Figure 3. Accuracy evaluation of RepeatsDB-lite1 & 2 at target level for RepeatsDB classes.

In [83]:
fig = px.box(df_final, x="class", y="accuracy", color='tool')
fig.update_layout(width=1000)
fig.write_image("plots/accuracy_pdbs_classes.png")

Figure 4. Accuracy evaluation of RepeatsDB-lite1 & 2 at target level for RepeatsDB topologies.  Class 4.7 results are explained by the fact that it has only one PDB.

In [84]:
# precision
df_boxplots.rename(columns={8: 'p1'}, inplace=True)
df_boxplots.rename(columns={18: 'p2'}, inplace=True)
df_plot1 = df_boxplots[['p1', 'topologies']].rename(columns={'p1': "precision"})
df_plot2 = df_boxplots[['p2', 'topologies']].rename(columns={'p2': "precision"})
df_plot1['tool'] = 'RepeatsDB-lite1'
df_plot2['tool'] = 'RepeatsDB-lite2'
df_final = pd.concat([df_plot1, df_plot2])
df_final = df_final.sort_values(by=['topologies'], ascending=True)
df_final[['class','subclass']] = df_final['topologies'].str.split('.',expand=True)


fig = px.box(df_final, x="topologies", y="precision", color='tool')
fig.update_layout(width=1000)
fig.write_image("plots/precision_pdbs.png")

Figure 5. Precision evaluation of RepeatsDB-lite1 & 2 at target level for RepeatsDB classes.

In [85]:
fig = px.box(df_final, x="class", y="precision", color='tool')
fig.update_layout(width=1000)
fig.write_image("plots/precision_pdbs_classes.png")
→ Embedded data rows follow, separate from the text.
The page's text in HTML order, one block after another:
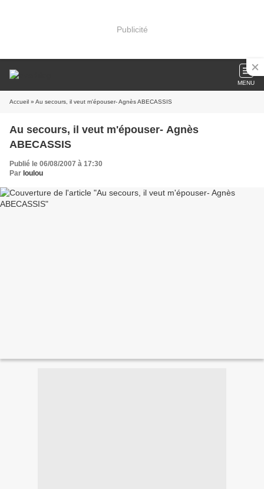
Publicité
MENU
Accueil » Au secours, il veut m'épouser- Agnès ABECASSIS
Au secours, il veut m'épouser- Agnès
ABECASSIS
Publié le 06/08/2007 à 17:30
Par loulou
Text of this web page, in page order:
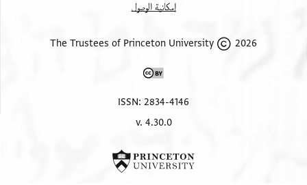
إمكانية الوصول
2026 The Trustees of Princeton University
ISSN: 2834-4146
v. 4.30.0
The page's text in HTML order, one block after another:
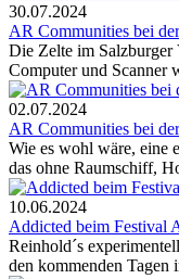
30.07.2024
AR Communities bei
Die Zelte im Salzburger
Computer und Scanner
02.07.2024
AR Communities bei
Wie es wohl wäre, eine
das ohne Raumschiff,
10.06.2024
Addicted beim Festival
Reinhold´s
den kommenden Tagen
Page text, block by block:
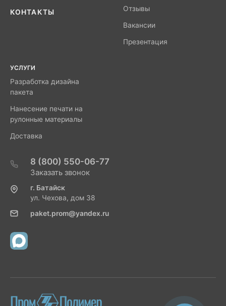
КОНТАКТЫ Отзывы
Вакансии
Презентация
УСЛУГИ
Разработка дизайна
пакета
Нанесение печати на
рулонные материалы
Доставка
8 (800) 550-06-77
Заказать звонок
г. Батайск
ул. Чехова, дом 38
paket.prom@yandex.ru
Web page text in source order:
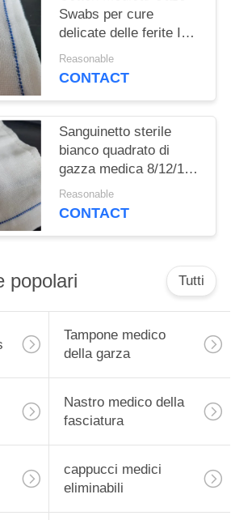
Swabs per cure
delicate delle ferite ISO
certificato
Reasonable
CONTACT
Sanguinetto sterile
bianco quadrato di
gazza medica 8/12/16
Ply Absorbente
100pcs/sacco
Reasonable
CONTACT
popolari Tutti
Tampone medico
della garza
Nastro medico della
fasciatura
cappucci medici
eliminabili
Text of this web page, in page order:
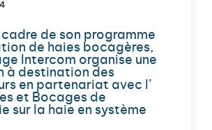
cadre de son programme
de haies bocagères,
Intercom organise une
à destination des
en partenariat avec l’
et Bocages de
sur la haie en système
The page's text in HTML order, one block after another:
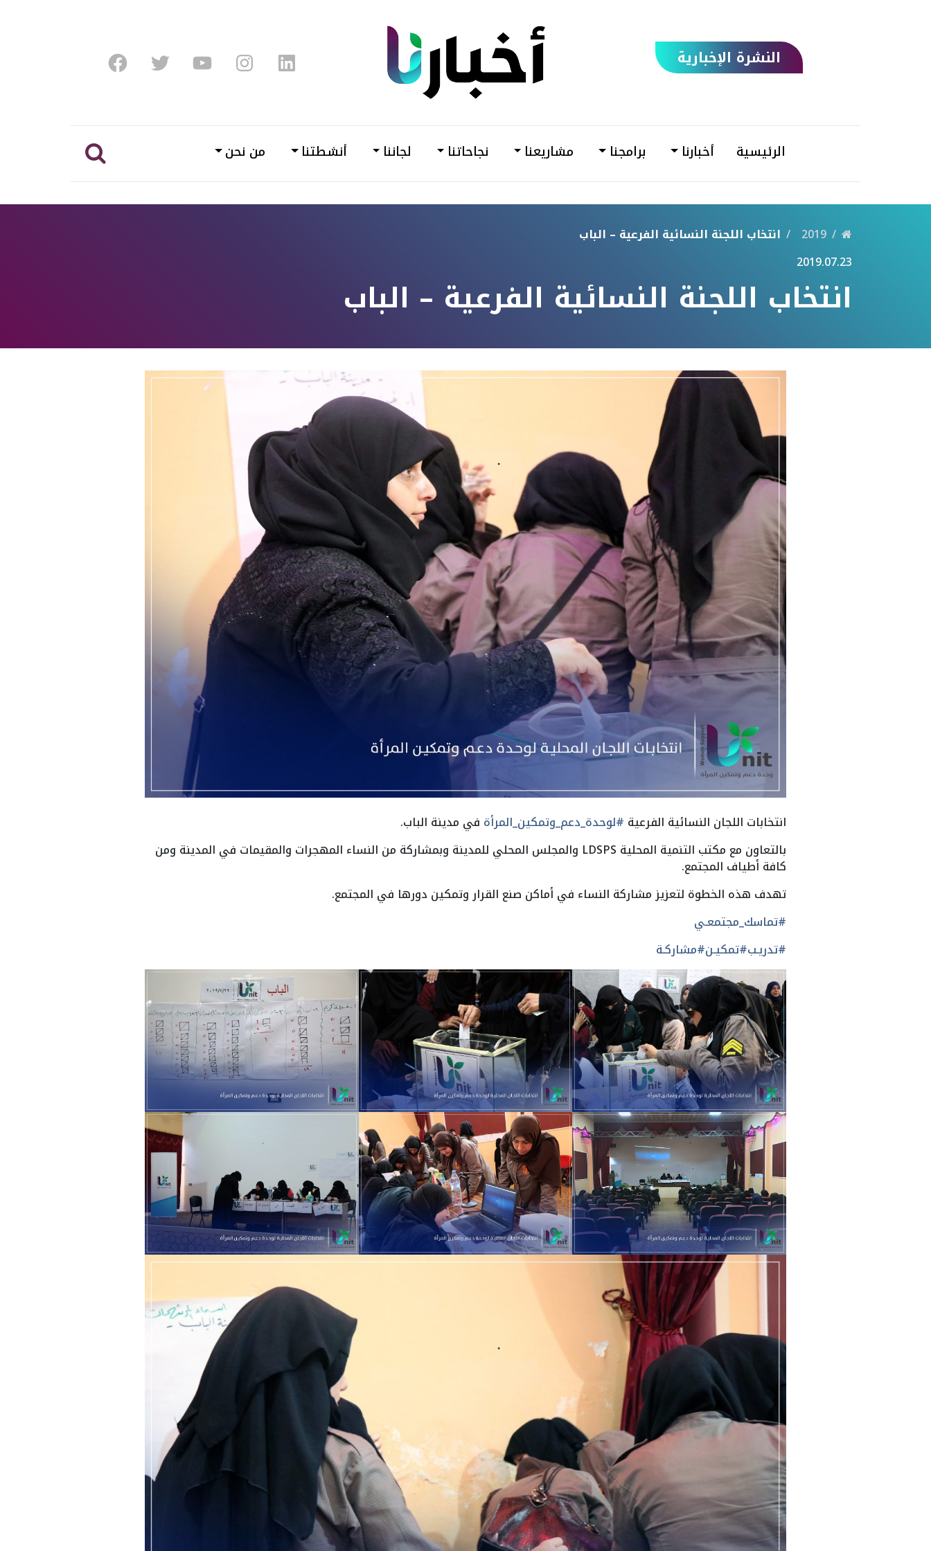
النشرة الإخبارية
–
وحدة
وتمكين
المرأة
FacebookTwitterYoutubeInstagramLinkedin
الرئيسية أخبارنا برامجنا مشاريعنا نجاحاتنا لجاننا أنشطتنا من نحن
2019
انتخاب اللجنة النسائية الفرعية – الباب
2019.07.23
انتخاب اللجنة النسائية الفرعية – الباب
انتخابات اللجان النسائية الفرعية #لوحدة_دعم_وتمكين_المرأة في مدينة الباب.
بالتعاون مع مكتب التنمية المحلية LDSPS والمجلس المحلي للمدينة وبمشاركة من النساء المهجرات والمقيمات في المدينة ومن
كافة أطياف المجتمع.
تهدف هذه الخطوة لتعزيز مشاركة النساء في أماكن صنع القرار وتمكين دورها في المجتمع.
#تماسك_مجتمعـي
#تدريـب#تمكيـن#مشاركـة
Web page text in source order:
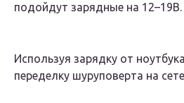
подойдут зарядные на 12–19В.
Используя зарядку от
переделку шуруповерта на
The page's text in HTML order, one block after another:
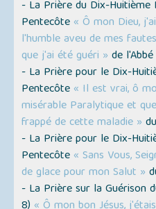
- La Prière du Dix-Huitième
Pentecôte « Ô mon Dieu,
l'humble aveu de mes
que j'ai été guéri » de
- La Prière pour le Dix-
Pentecôte « Il est vrai, ô
misérable Paralytique et
frappé de cette maladie »
- La Prière pour le Dix-
Pentecôte « Sans Vous,
de glace pour mon Salut »
- La Prière sur la Guérison

Figure 6. Precision evaluation of RepeatsDB-lite1 & 2 at target level for RepeatsDB topologies.

In [86]:
# recall
df_boxplots.rename(columns={9: 'r1'}, inplace=True)
df_boxplots.rename(columns={19: 'r2'}, inplace=True)
df_plot1 = df_boxplots[['r1', 'topologies']].rename(columns={"r1": "recall"})
df_plot2 = df_boxplots[['r2', 'topologies']].rename(columns={"r2": "recall"})
df_plot1['tool'] = 'RepeatsDB-lite1'
df_plot2['tool'] = 'RepeatsDB-lite2'
df_final = pd.concat([df_plot1, df_plot2])
df_final = df_final.sort_values(by=['topologies'], ascending=True)
df_final[['class','subclass']] = df_final['topologies'].str.split('.',expand=True)


fig = px.box(df_final, x="topologies", y="recall", color='tool')
fig.update_layout(width=1000)
fig.write_image("plots/recall_pdbs.png")

Figure 7. Recall evaluation of RepeatsDB-lite1 & 2 at target level for RepeatsDB classes.

In [87]:
fig = px.box(df_final, x="class", y="recall", color='tool')
fig.update_layout(width=1000)
fig.write_image("plots/recall_pdbs_classes.png")
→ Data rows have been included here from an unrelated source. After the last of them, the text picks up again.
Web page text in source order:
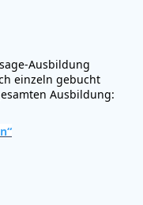
Ausbildung
einzeln gebucht
Ausbildung:
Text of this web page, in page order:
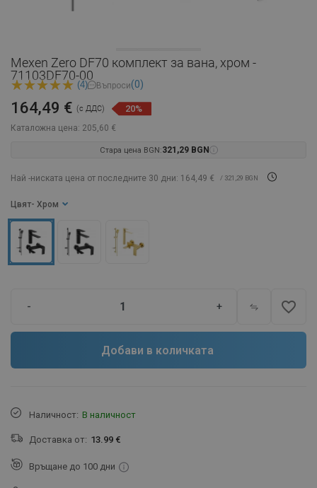
Mexen Zero DF70 комплект за вана, хром -
71103DF70-00
(4) Въпроси(0)
Каталожна цена: 205,60 €
164,49 € (с ДДС) 20%
Стара цена BGN:321,29 BGN
Най -ниската цена от последните 30 дни: 164,49 € / 321,29 BGN
Цвят - Хром
- + favorite_border
Добави в количката
Наличност: В наличност
Доставка от: 13.99 €
Връщане до 100 дни
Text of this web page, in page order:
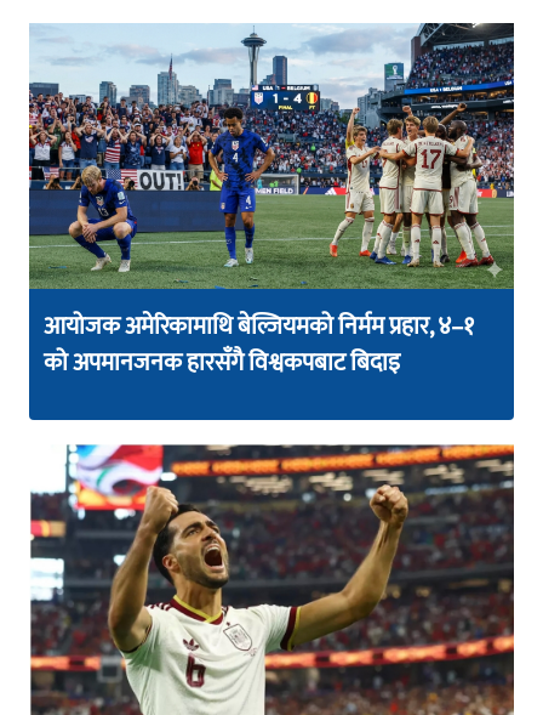
आयोजक अमेरिकामाथि बेल्जियमको निर्मम प्रहार, ४–१
को अपमानजनक हारसँगै विश्वकपबाट बिदाइ
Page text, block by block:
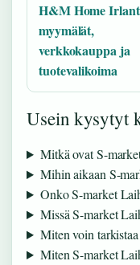
H&M Home
myymälät,
verkkokauppa ja
tuotevalikoima
Usein kysytyt
Mitkä ovat S-
Mihin aikaan S-
Onko S-market
Missä S-market
Miten voin
Miten S-market
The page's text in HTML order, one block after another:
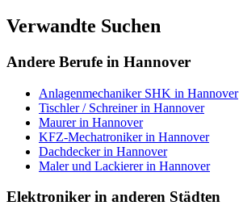
Verwandte Suchen
Andere Berufe in Hannover
Anlagenmechaniker SHK in Hannover
Tischler / Schreinerin Hannover
Maurerin Hannover
KFZ-Mechatronikerin Hannover
Dachdeckerin Hannover
Maler und Lackiererin Hannover
Elektroniker in anderen Städten
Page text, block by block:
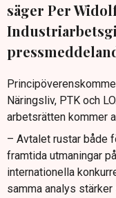
säger Per
Näringsliv, PTK och
arbetsrätten kommer
– Avtalet rustar både
framtida utmaningar
internationella
samma analys
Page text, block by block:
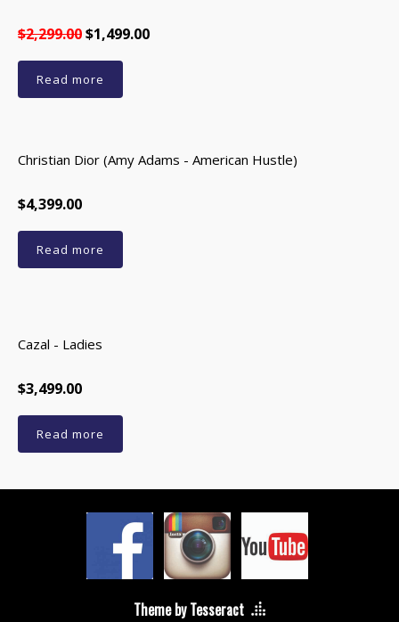
$2,299.00$1,499.00
Read more
Christian Dior (Amy Adams - American Hustle)
$4,399.00
Read more
Cazal - Ladies
$3,499.00
Read more
Theme by Tesseract
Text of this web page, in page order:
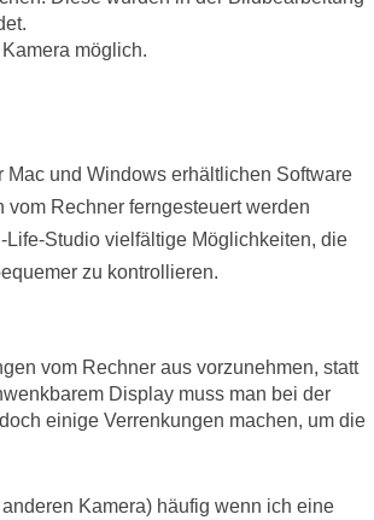
möglich.
und Windows erhältlichen Software
vom Rechner ferngesteuert werden
Life-Studio vielfältige Möglichkeiten, die
zu kontrollieren.
vom Rechner aus vorzunehmen, statt
Display muss man bei der
einige Verrenkungen machen, um die
Kamera) häufig wenn ich eine
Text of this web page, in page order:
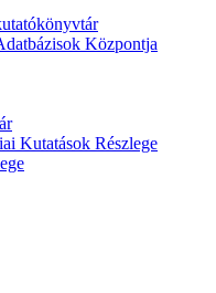
Központja
Kutatások Részlege
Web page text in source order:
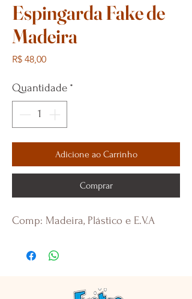
Espingarda Fake de
Madeira
R$ 48,00Preço
Quantidade *
Adicione ao Carrinho
Comprar
Comp: Madeira, Plástico e E.V.A

Figure 8. Recall evaluation of RepeatsDB-lite1 & 2 at target level for RepeatsDB topologies.

In [88]:
# F score
df_boxplots.rename(columns={10: 'f1'}, inplace=True)
df_boxplots.rename(columns={20: 'f2'}, inplace=True)
df_f1 = df_boxplots[['f1', 'topologies']].rename(columns={"f1": "f-score"})
df_f2 = df_boxplots[['f2', 'topologies']].rename(columns={"f2": "f-score"})
df_f1['tool'] = 'RepeatsDB-lite1'
df_f2['tool'] = 'RepeatsDB-lite2'
df_final = pd.concat([df_f1, df_f2])
df_final = df_final.sort_values(by=['topologies'], ascending=True)
df_final[['class','subclass']] = df_final['topologies'].str.split('.',expand=True)
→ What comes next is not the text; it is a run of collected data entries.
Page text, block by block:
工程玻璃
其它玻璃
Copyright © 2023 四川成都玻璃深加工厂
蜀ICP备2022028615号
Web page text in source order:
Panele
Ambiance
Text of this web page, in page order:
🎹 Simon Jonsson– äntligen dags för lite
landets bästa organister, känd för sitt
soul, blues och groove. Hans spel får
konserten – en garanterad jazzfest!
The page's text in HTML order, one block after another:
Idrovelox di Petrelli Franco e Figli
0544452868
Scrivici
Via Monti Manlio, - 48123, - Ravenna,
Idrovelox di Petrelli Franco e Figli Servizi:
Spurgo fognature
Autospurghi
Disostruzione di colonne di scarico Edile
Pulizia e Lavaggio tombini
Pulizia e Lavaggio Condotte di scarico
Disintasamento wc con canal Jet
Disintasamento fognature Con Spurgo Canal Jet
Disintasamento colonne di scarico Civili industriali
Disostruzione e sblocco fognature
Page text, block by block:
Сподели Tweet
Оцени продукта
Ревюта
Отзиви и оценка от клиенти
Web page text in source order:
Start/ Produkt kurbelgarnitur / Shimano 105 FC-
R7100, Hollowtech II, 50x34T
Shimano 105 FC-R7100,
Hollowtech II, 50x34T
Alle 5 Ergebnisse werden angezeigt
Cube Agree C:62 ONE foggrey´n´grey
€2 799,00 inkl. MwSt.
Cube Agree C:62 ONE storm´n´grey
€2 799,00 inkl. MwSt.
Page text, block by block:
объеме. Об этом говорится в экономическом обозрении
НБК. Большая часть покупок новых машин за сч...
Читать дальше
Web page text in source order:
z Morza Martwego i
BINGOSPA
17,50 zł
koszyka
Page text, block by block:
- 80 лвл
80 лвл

fig = px.box(df_final, x="topologies", y="f-score", color='tool')
fig.update_layout(width=1000, plot_bgcolor = "white", paper_bgcolor = "white",  font_color="black")
fig.write_image("plots/f-score_pdbs.png")

Figure 9. F-score evaluation of RepeatsDB-lite1 & 2 at target level for RepeatsDB classes.

In [89]:
fig = px.box(df_final, x="class", y="f-score", color='tool')
fig.update_layout(width=1000, plot_bgcolor = "white", paper_bgcolor = "white",  font_color="black")
fig.write_image("plots/f-score_pdbs_classes.png")

Figure 10. F-score evaluation of RepeatsDB-lite1 & 2 at target level for RepeatsDB topologies.

In [None]:
# f1 by method
fig = px.box(df_final, x="tool", y="f-score")
fig.write_image("plots/f-score_by_method.png")

Figure 10. Boxplot distribution of F-score values of RepeatsDB-lite1 & 2 by method.